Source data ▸

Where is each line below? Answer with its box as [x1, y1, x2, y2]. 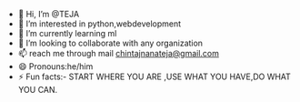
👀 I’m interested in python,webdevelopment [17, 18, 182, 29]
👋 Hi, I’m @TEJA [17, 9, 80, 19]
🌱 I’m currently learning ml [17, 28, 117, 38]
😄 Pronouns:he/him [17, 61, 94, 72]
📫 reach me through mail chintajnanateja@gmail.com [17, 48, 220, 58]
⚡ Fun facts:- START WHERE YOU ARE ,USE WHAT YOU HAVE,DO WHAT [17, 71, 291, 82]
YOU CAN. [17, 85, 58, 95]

--

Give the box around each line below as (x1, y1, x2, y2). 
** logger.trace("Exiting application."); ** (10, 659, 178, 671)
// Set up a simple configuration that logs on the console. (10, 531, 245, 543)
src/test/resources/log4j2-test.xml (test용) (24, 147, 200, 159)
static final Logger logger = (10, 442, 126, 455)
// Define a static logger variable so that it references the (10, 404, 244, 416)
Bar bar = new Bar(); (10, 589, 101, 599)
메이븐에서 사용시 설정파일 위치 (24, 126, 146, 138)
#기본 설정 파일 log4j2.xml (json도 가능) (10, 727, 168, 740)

---

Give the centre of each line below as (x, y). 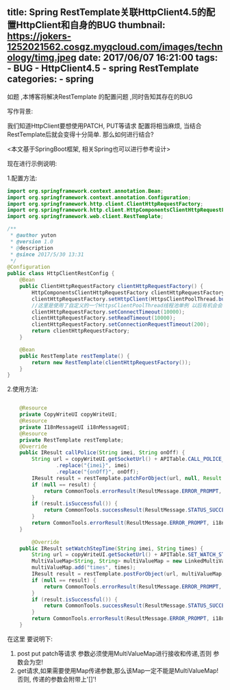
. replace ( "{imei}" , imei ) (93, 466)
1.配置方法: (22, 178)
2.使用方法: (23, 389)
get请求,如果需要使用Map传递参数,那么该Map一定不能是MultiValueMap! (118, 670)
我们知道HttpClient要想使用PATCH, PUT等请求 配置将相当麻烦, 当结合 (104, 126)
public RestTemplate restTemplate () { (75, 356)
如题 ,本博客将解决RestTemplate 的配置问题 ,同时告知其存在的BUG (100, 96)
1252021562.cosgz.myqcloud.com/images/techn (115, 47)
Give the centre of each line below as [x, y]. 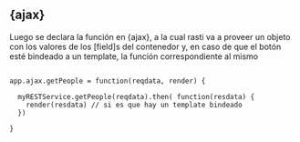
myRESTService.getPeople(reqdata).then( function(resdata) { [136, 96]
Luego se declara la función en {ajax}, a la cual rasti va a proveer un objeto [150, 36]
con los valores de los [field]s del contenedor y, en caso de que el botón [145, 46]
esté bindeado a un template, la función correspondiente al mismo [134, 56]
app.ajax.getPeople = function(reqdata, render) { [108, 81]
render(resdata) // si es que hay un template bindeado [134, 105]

EXERCISE REQUIREMENTS ▸ Please give the number of lines in the entries that contain the word "resdata", and nothing besides it.

WRITTEN SOLUTION ▸ 2